(Dataset excerpts)
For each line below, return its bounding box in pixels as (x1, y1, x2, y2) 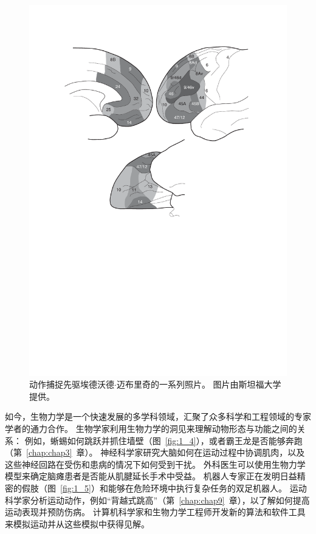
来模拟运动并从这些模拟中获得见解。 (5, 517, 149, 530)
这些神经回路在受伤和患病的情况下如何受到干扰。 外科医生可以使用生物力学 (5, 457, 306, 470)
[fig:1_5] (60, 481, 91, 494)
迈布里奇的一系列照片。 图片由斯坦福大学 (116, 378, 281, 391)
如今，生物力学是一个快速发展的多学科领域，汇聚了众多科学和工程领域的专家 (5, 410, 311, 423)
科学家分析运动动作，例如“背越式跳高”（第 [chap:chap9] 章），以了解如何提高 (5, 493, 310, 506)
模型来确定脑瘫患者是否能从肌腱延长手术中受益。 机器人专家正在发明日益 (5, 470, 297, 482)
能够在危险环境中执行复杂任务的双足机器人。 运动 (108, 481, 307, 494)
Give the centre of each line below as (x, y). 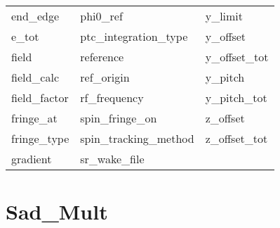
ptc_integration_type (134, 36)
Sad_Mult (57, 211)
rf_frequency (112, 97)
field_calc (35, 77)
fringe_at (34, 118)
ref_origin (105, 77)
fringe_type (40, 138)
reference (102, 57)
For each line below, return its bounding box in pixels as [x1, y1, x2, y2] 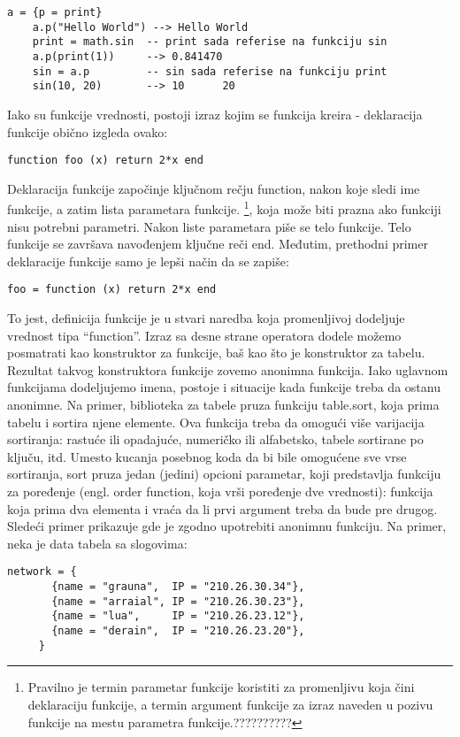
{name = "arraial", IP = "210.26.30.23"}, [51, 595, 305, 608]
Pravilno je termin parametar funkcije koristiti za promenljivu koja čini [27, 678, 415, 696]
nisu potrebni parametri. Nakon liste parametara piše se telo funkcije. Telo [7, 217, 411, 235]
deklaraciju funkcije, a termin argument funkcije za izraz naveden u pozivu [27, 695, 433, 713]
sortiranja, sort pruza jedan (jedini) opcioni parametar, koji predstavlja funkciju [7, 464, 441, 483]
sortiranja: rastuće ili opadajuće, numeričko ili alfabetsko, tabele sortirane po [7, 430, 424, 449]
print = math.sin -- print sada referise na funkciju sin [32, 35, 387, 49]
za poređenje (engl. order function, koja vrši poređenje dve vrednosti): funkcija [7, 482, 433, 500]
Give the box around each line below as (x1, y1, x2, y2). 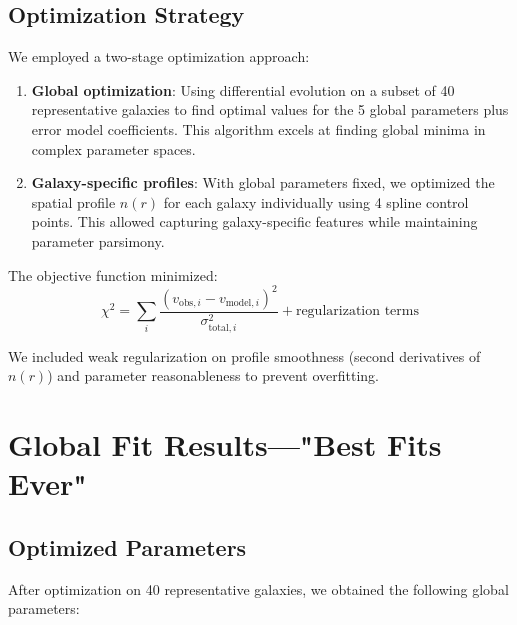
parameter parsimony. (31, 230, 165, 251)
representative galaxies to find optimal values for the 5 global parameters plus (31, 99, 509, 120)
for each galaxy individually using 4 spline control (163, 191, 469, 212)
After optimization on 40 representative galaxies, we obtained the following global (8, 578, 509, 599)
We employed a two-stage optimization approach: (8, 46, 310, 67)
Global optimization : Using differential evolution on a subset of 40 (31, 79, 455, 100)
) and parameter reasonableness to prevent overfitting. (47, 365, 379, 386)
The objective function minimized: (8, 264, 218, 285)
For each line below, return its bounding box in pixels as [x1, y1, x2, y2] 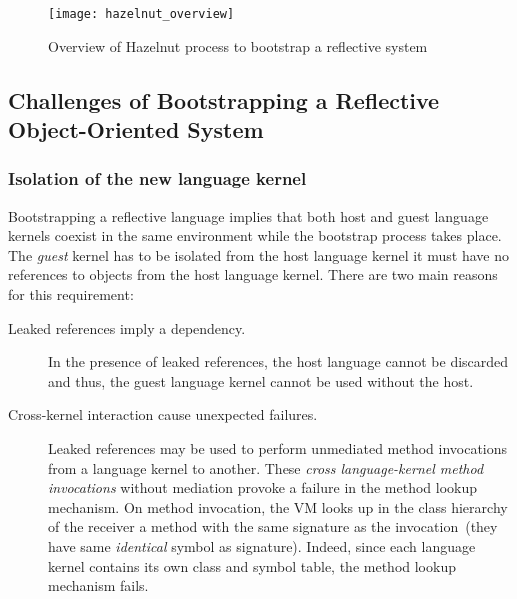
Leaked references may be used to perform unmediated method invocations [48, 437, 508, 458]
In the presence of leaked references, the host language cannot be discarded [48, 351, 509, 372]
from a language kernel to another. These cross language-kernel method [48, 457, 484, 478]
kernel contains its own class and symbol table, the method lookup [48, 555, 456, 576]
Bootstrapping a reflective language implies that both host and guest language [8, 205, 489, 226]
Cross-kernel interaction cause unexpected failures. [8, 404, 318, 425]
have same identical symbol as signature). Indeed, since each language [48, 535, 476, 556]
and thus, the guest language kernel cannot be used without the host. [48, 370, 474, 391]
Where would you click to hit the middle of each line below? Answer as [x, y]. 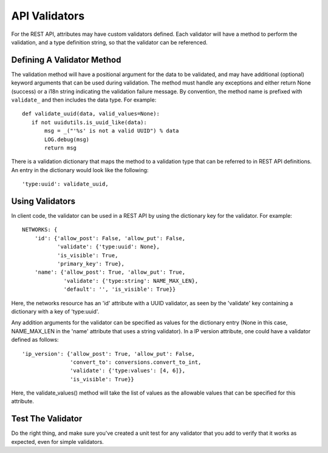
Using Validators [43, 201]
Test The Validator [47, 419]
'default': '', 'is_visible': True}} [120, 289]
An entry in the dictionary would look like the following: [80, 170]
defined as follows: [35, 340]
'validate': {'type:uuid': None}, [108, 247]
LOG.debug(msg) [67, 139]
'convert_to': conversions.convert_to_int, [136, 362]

WHAT IS NEEDED → If a picture sits between the line containing "za poređenje (engl." and the line containing "representative galaxies to", leave it out, and return the lines of that range above exactly, both ends included.

WRITTEN RESPONSE →
za poređenje (engl. order function, koja vrši poređenje dve vrednosti): funkcija [7, 482, 433, 500]
Give the box around each line below as (x1, y1, x2, y2). 
parameter parsimony. (31, 230, 165, 251)
representative galaxies to find optimal values for the 5 global parameters plus (31, 99, 509, 120)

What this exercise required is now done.